Она выбегает из дома холодный мрачный рассвет, режущая роса, стальные тона, глухое распахнутое небо, огород спускается к реке, он, кажется, сидит в самом низу огорода, она бежит к нему, изображение растет и прыгает из стороны в сторону, как в кинокадре
он совершенно неподвижен
она останавливается у него над правым плечом, кладет ладонь на плечо
он оборачивается, смотрит ей в глаза.
Галя?
Да что с тобой, пойдем, ты совсем замерз, у тебя ледяные руки.
А лицо?
Что лицо? лицо чуть теплее.
Я смотрел на солнце.
Пойдем... пойдем.
Ей едва удается его согреть.
* * *
Через день кончается хлеб, она идет в магазин
Не пойдешь со мной?
Нет... извини я неважно себя чувствую... отдохну.
Мужики мастера отдыхать.
Это точно.
Она стоит в очереди две старухи шепчутся в другом конце магазина, и она слышит их слова так отчетливо, как они не слышат одна другую и даже, наверное, каждая из них самоё себя; то ли такая акустика здания, то ли...
"Молнией наповал..."
"Ах! надо же такое..."
"Говорит: сожжено, уголь..."
"Он вызвал милицию?"
"Нет вы же его знаете, какая там милиция..."
"Господи..."
Она прибегает в небольшой дачный двор, залитый резаным сквозь листву и забор солнцем, его не видно он неслышно подходит сзади:
А где хлеб?
Боже! Как ты меня напугал.
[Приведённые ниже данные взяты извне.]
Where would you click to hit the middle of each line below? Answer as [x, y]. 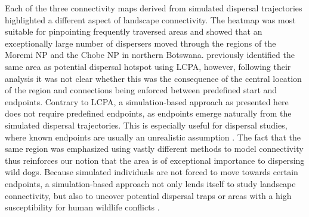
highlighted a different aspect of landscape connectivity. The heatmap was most [150, 19]
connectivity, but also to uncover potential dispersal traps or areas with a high [148, 195]
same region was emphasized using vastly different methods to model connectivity [154, 149]
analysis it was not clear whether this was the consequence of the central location [153, 78]
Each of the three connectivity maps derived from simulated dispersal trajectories [154, 8]
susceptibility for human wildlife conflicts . [82, 207]
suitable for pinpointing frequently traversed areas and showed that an [134, 31]
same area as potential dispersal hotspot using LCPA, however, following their [148, 66]
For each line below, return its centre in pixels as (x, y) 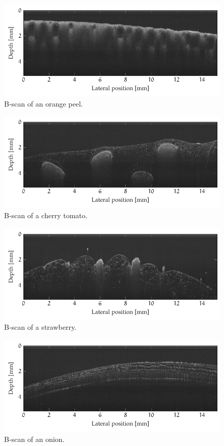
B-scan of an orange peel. (44, 103)
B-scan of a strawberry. (40, 327)
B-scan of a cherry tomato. (46, 215)
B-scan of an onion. (34, 439)
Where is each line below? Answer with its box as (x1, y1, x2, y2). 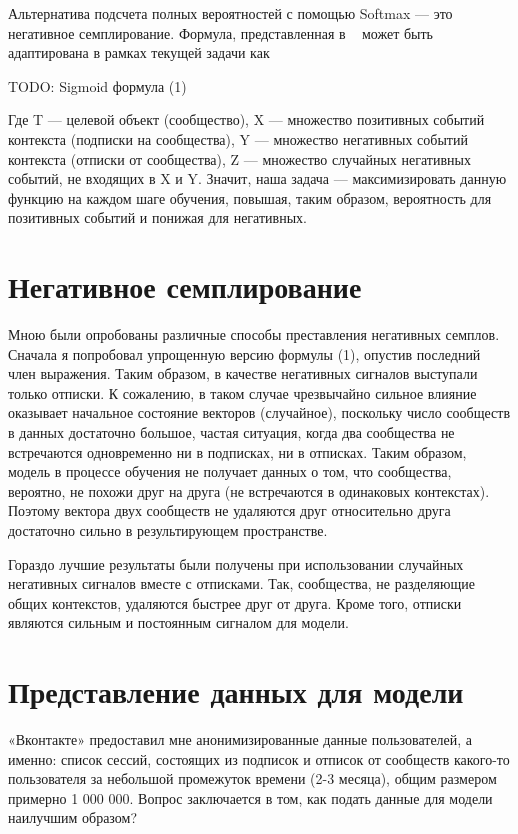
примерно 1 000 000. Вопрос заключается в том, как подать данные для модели (8, 787, 493, 808)
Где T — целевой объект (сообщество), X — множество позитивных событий (8, 109, 485, 130)
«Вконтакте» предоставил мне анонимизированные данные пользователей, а (8, 729, 473, 750)
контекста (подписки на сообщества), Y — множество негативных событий (8, 128, 468, 149)
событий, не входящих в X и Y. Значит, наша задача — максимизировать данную (8, 168, 507, 189)
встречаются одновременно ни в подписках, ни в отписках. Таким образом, (8, 441, 467, 462)
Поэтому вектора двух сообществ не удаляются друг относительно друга (8, 500, 451, 521)
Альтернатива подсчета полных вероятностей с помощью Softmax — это (8, 3, 453, 23)
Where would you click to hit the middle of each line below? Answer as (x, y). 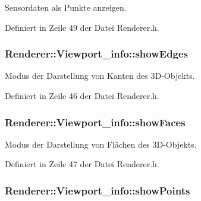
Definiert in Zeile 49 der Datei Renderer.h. (82, 27)
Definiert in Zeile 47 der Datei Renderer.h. (82, 164)
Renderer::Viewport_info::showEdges (97, 54)
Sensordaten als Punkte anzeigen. (66, 7)
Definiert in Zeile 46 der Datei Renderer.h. (82, 95)
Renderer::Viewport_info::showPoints (98, 190)
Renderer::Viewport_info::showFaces (95, 122)
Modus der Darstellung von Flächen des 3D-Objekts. (101, 144)
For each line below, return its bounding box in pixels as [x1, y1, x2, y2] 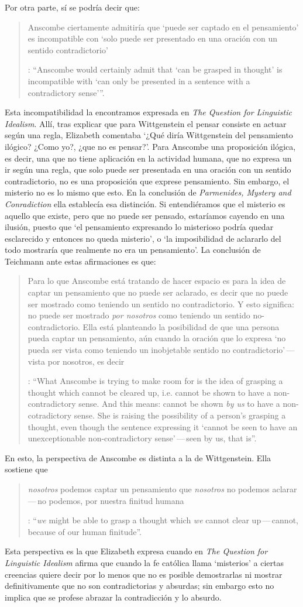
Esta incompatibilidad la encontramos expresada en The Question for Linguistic [5, 106, 292, 118]
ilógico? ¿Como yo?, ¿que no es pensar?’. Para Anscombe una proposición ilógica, [5, 140, 296, 152]
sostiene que [5, 463, 48, 475]
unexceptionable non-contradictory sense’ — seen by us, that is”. [27, 432, 257, 444]
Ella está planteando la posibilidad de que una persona [82, 320, 280, 332]
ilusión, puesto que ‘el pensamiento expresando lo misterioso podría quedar [5, 221, 274, 233]
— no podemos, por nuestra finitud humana [27, 494, 184, 506]
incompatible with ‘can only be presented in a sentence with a [27, 74, 250, 87]
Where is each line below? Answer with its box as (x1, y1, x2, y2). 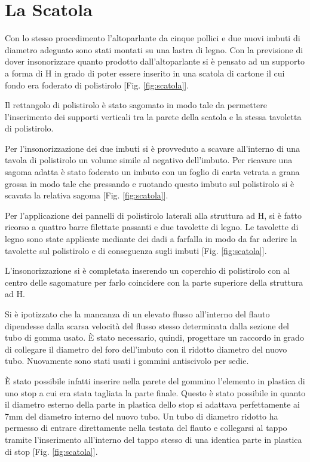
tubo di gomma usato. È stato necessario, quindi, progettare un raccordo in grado (5, 331, 304, 344)
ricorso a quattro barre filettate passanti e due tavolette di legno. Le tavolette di (5, 221, 299, 233)
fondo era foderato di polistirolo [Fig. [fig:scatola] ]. (5, 78, 189, 91)
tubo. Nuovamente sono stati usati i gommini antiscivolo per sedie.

Хлеб?..
Там же, где моя корзина?
Да...
Он смотрит ей в глаза и начинает говорить:
Я увлекся этими грибами, но почти ничего не нашел, а когда посмотрел наверх, возвращаться было уже поздно, и я решил переждать в лесу. Началась гроза. Я помнил, что молния ударяет в высокое, но не помнил, что из этого следует: держаться высокого дерева или избегать его. Наконец, я встал ни так, ни сяк. С каждым ударом пауза между молнией и громом сокращалась. Я помню в предпоследний раз не вместился даже один удар сердца.
потом вспышка и я увидел себя в ужасном, надо сказать, виде и сразу подумал о тебе: хорошо, что ты этого не видишь. Потом понял, что умер.
Я ощущал большую свободу.
Вот что было обидно: молния не попала никуда больше, ни в высокое дерево шагах в двадцати, ни в березку, около которой я стоял. Она попала только в меня.
Я поднялся вверх лес начал втягиваться вниз, у меня закружилась голова правда ведь, смешно, ведь у меня уже не было никакой головы... потом я потерял сознание, если так можно сказать... пролежал сколько-то, очнулся...
У меня мелькнула надежда, что я ожил, но я снова увидел то, что осталось от меня, и снова подумал о тебе, и стал плакать...
сперва я не видел слез, потом мне показалось, что я увидел одну слезу...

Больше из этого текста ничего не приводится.